210. Point Barrow.—The Eskimo Nuwuk. Good-sized living village. Remains of older habitations. Population in 1853, 309. (G.D.A.)

The St. Lawrence and Diomede Islands

ST. LAWRENCE ISLAND

Ranking in archeological and anthropological importance with Wales and in some respects perhaps even exceeding the latter, is the large island of St. Lawrence, with the almost forgotten little Punuk group at its eastern extremity.

Figure 26.—Russian map of St. Lawrence Island, 1849. (Tebenkof)

The main island was discovered by Bering on St. Lawrence Day, August 10, 1728, and it was found peopled by the Eskimo. In 1849 an excellent map of it was published by Tebenkof in Novo-Archangelsk, and on this map (fig. 26) are indicated about a dozen smaller or larger Eskimo settlements, some of which, however, are not named and may already have been "dead."

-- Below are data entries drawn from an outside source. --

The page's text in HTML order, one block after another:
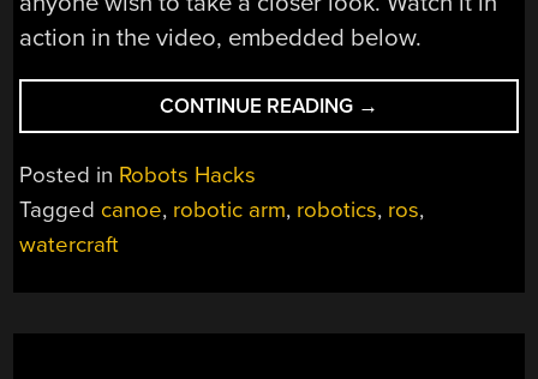
action in the video, embedded below.
CONTINUE READING “ROBOTIC
CANOE
ARMS
→
Posted in Robots Hacks
Tagged canoe, robotic arm, robotics, ros,
watercraft

About 1878 there were still six settlements with somewhat less than 1,500 Eskimo inhabitants on the island. That winter (1878-79) not less than 1,000 of the population died of famine (Hooper), three of the villages becoming completely depopulated and a fourth nearly so. The Punuk Island village may have become extinct about the same time.

To-day there are on the St. Lawrence Island but two living settlements, the main one, now known as Gambell, at the old site of Chibukak on the northwestern cape, and the other, Savonga, about 40 miles east of it, near Cape North.

A number of the old sites on this island, and also that on one of the Punuks, indicate a long occupation, antedating by far the advent of the Russians. The accumulations rise in some places to imposing heaps or ridges. Their frozen contents yield quantities of fossil ivory, all of which shows the work of man, and among them occur specimens with fine curvilinear designs and of high scientific as well as artistic value.